Among the entries below, only the lines from the one with "deemed excessive, we" through the one with "[image: figures/P23-posterior-W.pdf] [177, 271]" are to be retyped, exactly and without pictures.

::::

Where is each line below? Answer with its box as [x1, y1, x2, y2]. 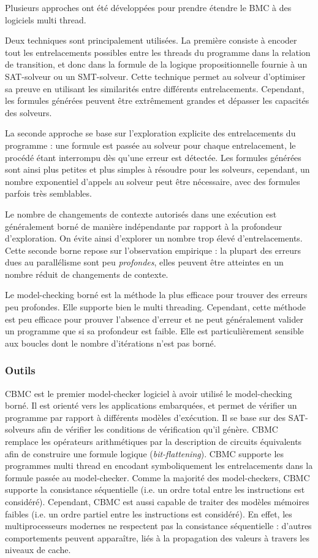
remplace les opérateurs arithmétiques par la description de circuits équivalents [5, 435, 302, 448]
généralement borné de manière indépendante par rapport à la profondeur [5, 219, 282, 232]
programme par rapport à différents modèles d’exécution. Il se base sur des [5, 411, 286, 423]
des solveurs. [5, 106, 52, 119]
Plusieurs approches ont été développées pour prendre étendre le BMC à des [5, 1, 292, 14]
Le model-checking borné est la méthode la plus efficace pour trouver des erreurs [5, 288, 308, 301]
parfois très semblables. [5, 187, 92, 200]
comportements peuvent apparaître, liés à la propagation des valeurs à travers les [5, 531, 309, 544]
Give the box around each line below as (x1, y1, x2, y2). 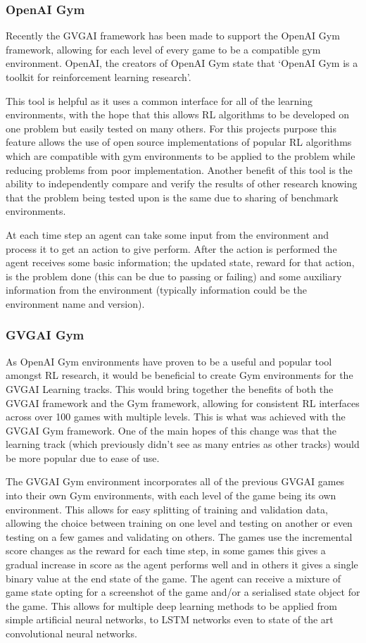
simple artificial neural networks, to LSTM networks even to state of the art (6, 612, 334, 627)
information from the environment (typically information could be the (6, 282, 307, 297)
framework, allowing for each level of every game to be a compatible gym (6, 42, 321, 56)
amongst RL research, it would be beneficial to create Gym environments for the (6, 368, 353, 382)
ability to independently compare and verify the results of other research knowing (6, 176, 358, 191)
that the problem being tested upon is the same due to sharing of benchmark (6, 189, 339, 204)
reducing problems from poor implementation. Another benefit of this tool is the (6, 162, 353, 177)
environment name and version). (6, 296, 145, 311)
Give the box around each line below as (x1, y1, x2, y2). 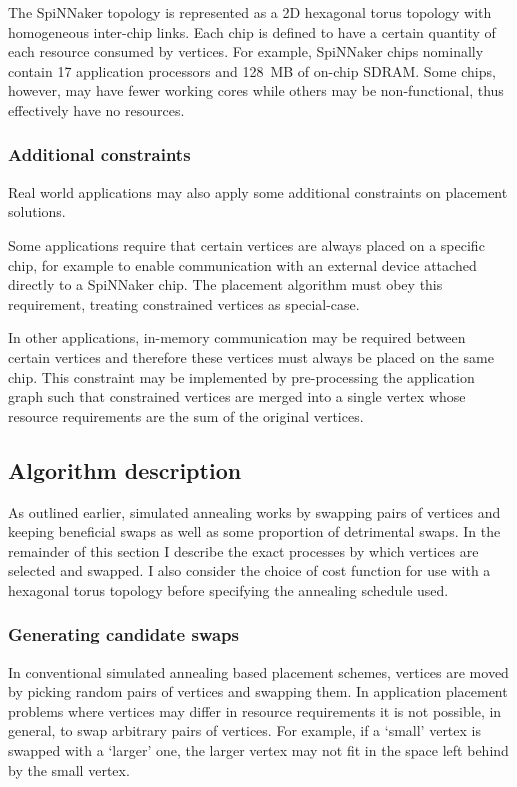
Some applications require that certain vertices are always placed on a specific (8, 234, 485, 255)
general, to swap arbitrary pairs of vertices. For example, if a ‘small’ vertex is (8, 720, 481, 741)
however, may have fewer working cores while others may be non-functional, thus (8, 80, 504, 101)
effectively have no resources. (8, 99, 185, 120)
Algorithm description (8, 454, 242, 485)
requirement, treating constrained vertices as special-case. (8, 293, 360, 314)
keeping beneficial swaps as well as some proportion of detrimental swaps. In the (8, 521, 501, 542)
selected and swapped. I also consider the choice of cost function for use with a (8, 560, 491, 581)
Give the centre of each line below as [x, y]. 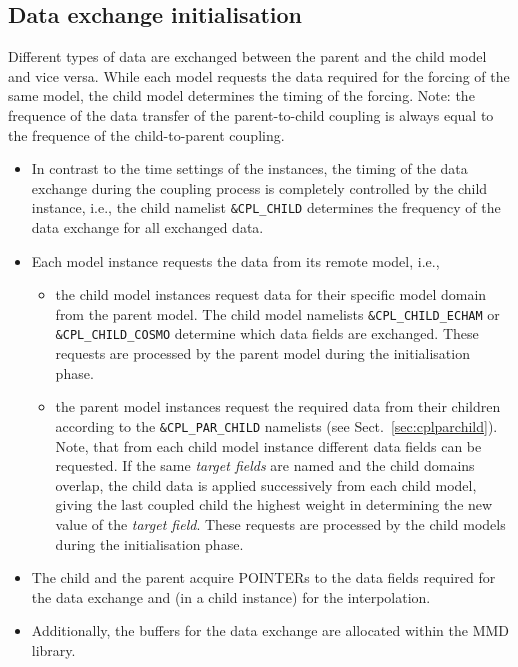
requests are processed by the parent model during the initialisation [262, 353]
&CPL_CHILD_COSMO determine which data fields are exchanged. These [267, 333]
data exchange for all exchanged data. [147, 227]
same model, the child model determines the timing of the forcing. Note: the [241, 95]
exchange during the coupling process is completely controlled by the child [259, 187]
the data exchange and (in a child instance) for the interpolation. [231, 596]
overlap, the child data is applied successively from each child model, [266, 484]
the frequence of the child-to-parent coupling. [146, 134]
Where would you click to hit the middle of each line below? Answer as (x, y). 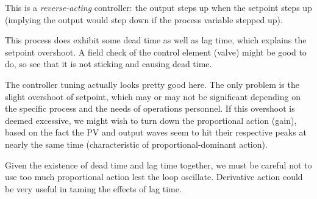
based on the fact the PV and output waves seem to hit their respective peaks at (156, 132)
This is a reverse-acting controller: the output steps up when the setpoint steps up (158, 7)
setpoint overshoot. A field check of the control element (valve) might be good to (156, 52)
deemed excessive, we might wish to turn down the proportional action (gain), (151, 120)
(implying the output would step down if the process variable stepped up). (144, 19)
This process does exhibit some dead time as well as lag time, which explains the (156, 40)
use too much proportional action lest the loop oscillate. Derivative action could (154, 177)
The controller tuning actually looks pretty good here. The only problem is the (152, 84)
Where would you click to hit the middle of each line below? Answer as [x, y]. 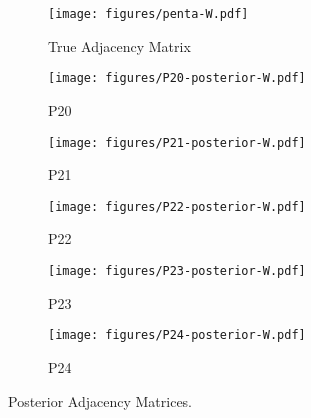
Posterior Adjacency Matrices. [100, 400]
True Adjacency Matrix [119, 45]
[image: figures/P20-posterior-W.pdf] [177, 78]
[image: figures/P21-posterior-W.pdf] [177, 142]
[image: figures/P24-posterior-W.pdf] [177, 335]
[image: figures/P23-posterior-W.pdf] [177, 271]
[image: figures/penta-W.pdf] [148, 14]
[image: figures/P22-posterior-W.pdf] [177, 206]
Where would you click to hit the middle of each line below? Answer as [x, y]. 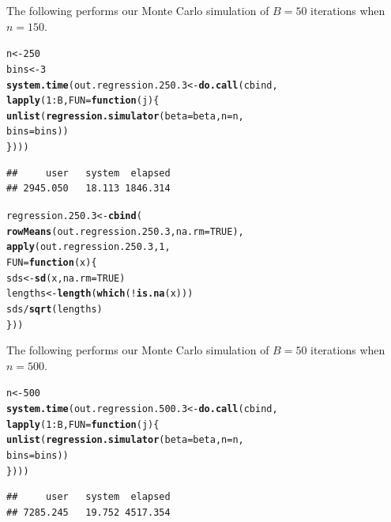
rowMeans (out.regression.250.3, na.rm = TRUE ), [125, 231]
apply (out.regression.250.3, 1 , [88, 247]
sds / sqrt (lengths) [55, 309]
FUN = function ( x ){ [52, 262]
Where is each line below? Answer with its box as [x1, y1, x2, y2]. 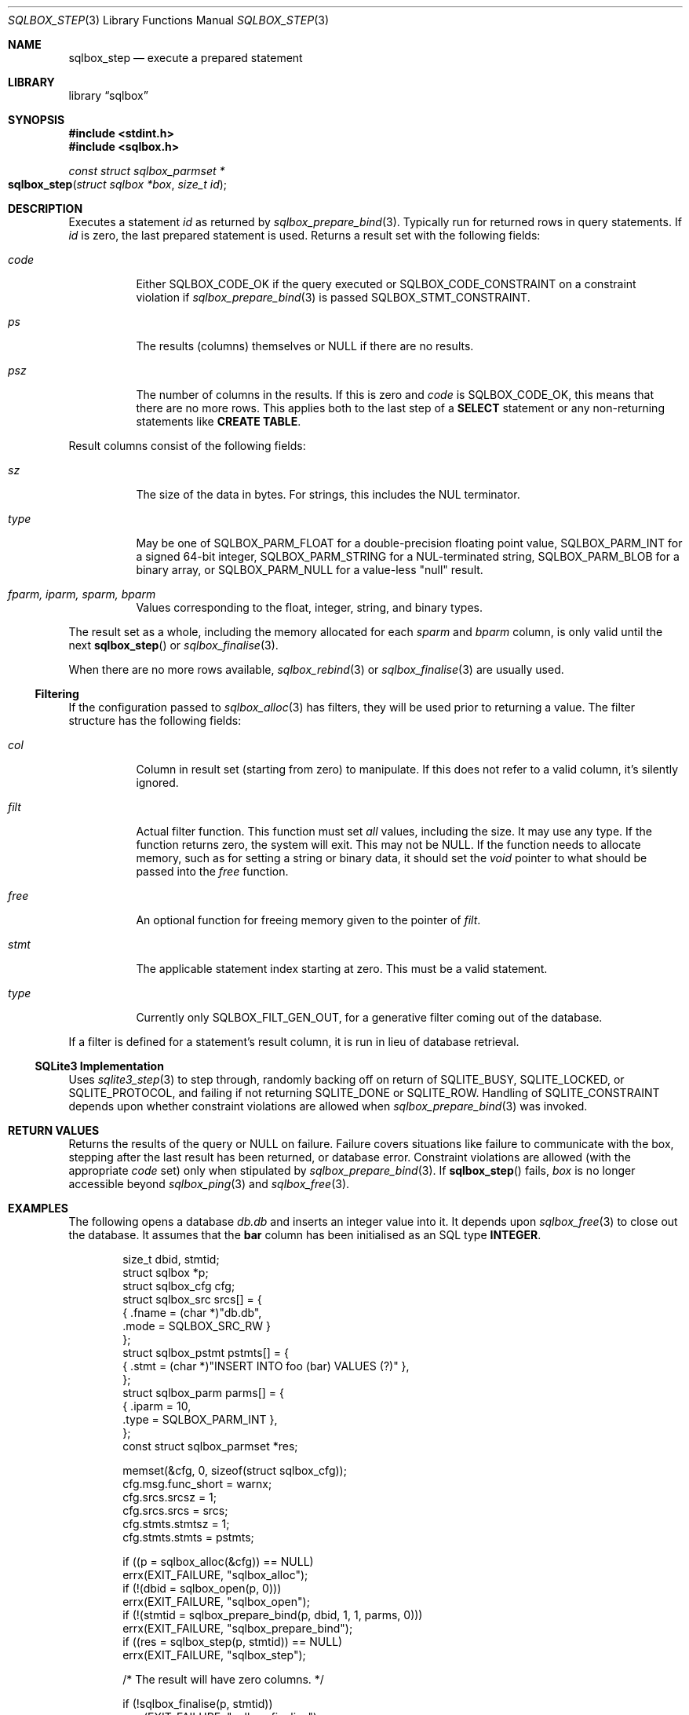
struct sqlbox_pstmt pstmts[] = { [122, 1346, 290, 1359]
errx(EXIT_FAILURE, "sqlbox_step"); [122, 1648, 306, 1662]
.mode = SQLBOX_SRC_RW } [122, 1319, 271, 1333]
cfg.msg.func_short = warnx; [122, 1477, 272, 1490]
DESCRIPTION [8, 202, 83, 215]
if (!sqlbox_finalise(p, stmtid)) [122, 1697, 273, 1710]
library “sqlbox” [68, 89, 148, 102]
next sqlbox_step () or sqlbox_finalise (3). [68, 638, 279, 652]
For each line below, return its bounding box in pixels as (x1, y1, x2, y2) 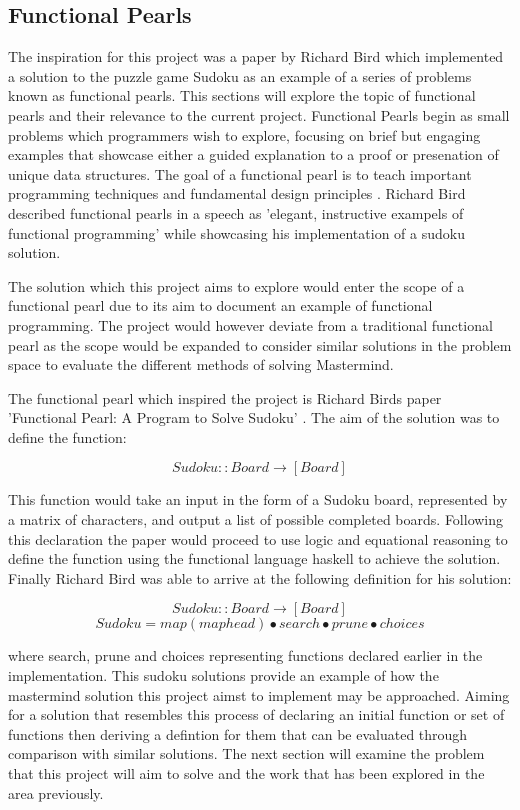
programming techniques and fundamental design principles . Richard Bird (8, 183, 466, 204)
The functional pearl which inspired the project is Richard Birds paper (8, 387, 442, 408)
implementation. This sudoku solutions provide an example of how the (8, 665, 439, 686)
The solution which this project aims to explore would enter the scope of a (8, 275, 465, 296)
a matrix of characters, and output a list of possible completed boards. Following (8, 509, 504, 530)
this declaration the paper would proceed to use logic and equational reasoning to (8, 528, 508, 549)
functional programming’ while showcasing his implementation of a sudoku (8, 222, 465, 243)
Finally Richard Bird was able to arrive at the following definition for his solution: (8, 567, 512, 588)
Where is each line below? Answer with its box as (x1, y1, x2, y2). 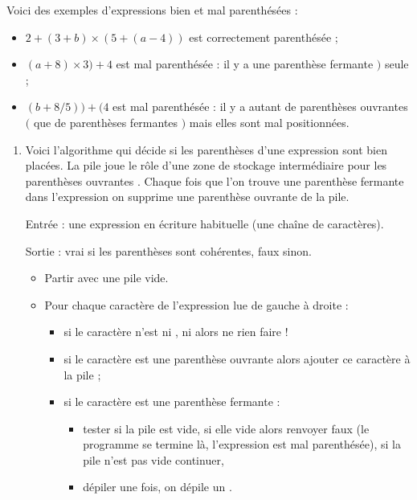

::::

[Answer to this exercise]
deemed excessive, we might wish to turn down the proportional action (gain), (151, 120)
(implying the output would step down if the process variable stepped up). (144, 19)
This process does exhibit some dead time as well as lag time, which explains the (156, 40)
use too much proportional action lest the loop oscillate. Derivative action could (154, 177)
The controller tuning actually looks pretty good here. The only problem is the (152, 84)
Where would you click to hit the middle of each line below? Answer as [x, y]. 
Posterior Adjacency Matrices. [100, 400]
True Adjacency Matrix [119, 45]
[image: figures/P20-posterior-W.pdf] [177, 78]
[image: figures/P21-posterior-W.pdf] [177, 142]
[image: figures/P24-posterior-W.pdf] [177, 335]
[image: figures/P23-posterior-W.pdf] [177, 271]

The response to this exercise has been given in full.